The program is designed to make health care more efficient.

Officials say the records make it easier for the many providers who may be treating a Medicaid patient to coordinate care.

Magic Island open today

Magic Island, which was to be closed yesterday afternoon through tomorrow morning, will remain open, city officials said.

Filming for the $200 million Universal Studios feature film "Battleship" was to take place at the beach, but was postponed.

Filming at the site will be rescheduled, officials said yesterday morning.

Chef named to travel group

Hawaii restaurateur and chef Roy Yamaguchi has been named to the board of directors of the Corporation for Travel Promotion.

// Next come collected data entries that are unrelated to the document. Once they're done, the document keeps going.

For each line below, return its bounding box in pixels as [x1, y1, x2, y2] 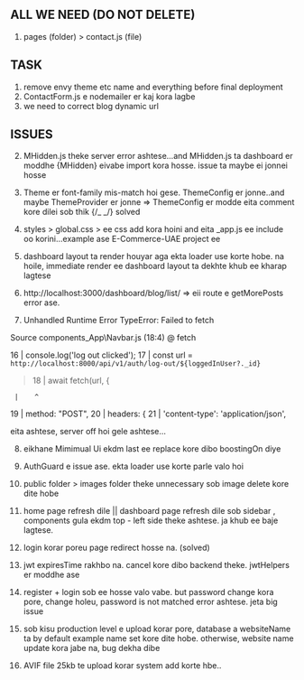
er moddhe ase [23, 569, 80, 581]
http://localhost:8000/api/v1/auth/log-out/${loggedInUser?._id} [10, 359, 261, 368]
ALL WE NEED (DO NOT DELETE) [10, 7, 196, 23]
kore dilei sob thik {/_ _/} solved [23, 207, 141, 218]
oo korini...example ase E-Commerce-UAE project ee [23, 234, 221, 245]
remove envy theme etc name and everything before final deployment [23, 81, 283, 92]
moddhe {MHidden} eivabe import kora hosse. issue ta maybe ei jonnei [23, 160, 288, 171]
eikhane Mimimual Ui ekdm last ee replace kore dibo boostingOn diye [23, 443, 281, 454]
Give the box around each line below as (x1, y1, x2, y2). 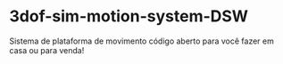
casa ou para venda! (9, 44, 85, 55)
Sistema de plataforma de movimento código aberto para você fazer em (9, 36, 274, 46)
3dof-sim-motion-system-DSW (9, 6, 248, 27)
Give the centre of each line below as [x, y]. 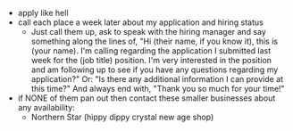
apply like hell [43, 13]
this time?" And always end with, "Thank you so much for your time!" [158, 89]
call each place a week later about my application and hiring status [140, 22]
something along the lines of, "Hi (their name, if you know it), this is [155, 41]
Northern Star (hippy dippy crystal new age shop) [122, 117]
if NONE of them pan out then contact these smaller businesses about [146, 98]
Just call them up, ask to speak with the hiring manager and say [148, 32]
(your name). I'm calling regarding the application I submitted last [151, 51]
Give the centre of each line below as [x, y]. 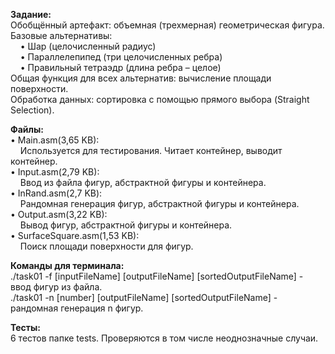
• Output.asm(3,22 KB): [59, 214]
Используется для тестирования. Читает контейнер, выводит [151, 150]
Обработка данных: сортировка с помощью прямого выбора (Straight [160, 99]
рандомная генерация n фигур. [77, 308]
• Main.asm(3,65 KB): [55, 140]
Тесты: [26, 327]
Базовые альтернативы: [61, 35]
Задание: [31, 14]
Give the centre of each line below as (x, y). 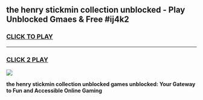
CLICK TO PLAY (30, 37)
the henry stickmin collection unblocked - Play (96, 10)
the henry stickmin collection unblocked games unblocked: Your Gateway (101, 84)
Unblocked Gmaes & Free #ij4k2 (68, 20)
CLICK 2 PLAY (27, 59)
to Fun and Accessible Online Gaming (54, 90)
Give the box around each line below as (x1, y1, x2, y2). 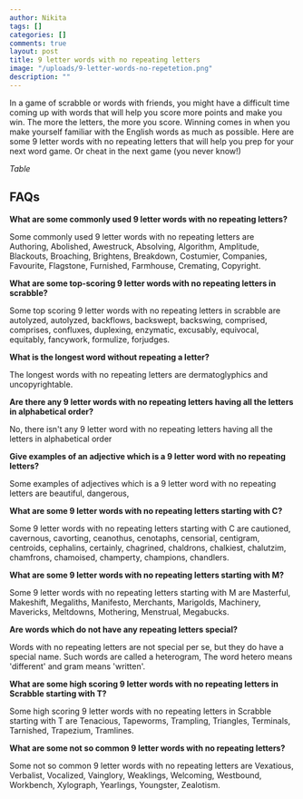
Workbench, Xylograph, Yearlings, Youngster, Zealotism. (9, 779, 220, 790)
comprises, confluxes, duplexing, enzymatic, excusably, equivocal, (9, 324, 259, 335)
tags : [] (9, 22, 43, 31)
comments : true (9, 38, 67, 48)
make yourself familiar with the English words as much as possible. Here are (9, 126, 295, 137)
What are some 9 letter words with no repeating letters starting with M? (9, 569, 284, 580)
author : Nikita (9, 13, 67, 23)
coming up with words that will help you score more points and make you (9, 106, 283, 118)
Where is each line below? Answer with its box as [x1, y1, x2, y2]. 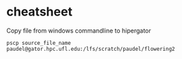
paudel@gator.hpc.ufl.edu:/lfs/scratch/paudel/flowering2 [6, 45, 175, 52]
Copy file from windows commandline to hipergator [6, 26, 151, 35]
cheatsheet [6, 4, 73, 20]
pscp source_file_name [6, 39, 71, 46]
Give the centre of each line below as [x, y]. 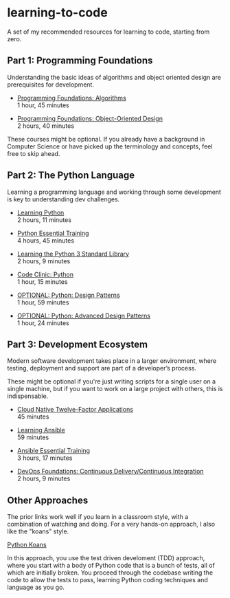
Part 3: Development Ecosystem [78, 344]
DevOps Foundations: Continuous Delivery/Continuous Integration [110, 472]
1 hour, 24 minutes [43, 323]
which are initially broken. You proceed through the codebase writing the [110, 573]
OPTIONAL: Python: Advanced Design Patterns [84, 315]
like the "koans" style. [38, 531]
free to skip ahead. [34, 153]
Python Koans [27, 545]
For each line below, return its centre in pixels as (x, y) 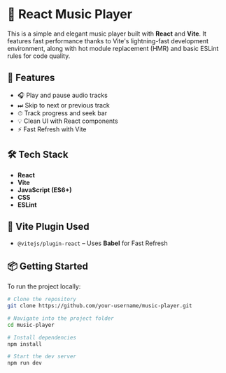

The founder of Roy's Restaurant was one of 11 travel and tourism industry leaders appointed to the board last Friday by U.S. Commerce Secretary Gary Locke.

The group is a new nonprofit corporation charged with promoting travel to the U.S. and improving the entry process so visitors want to return.

Bands vie for 'Five-0' fame

Marching bands from the University of Hawaii and 40 other colleges have signed up to enter a contest for the best "Hawaii Five-0" song.

CBS Television Network is sponsoring the competition. The winner will receive $25,000 and have their winning performance broadcast on CBS.

Bands must upload a video of their performance at the CBS College Sports site by Sunday.

Starting Monday, the public will be allowed to view the videos and vote for the best one. Votes will be counted through Oct. 4.

The winning band's video clip is due to be broadcast during a break of the Oct. 11 episode of the TV series.

The competing bands are from colleges in 33 states.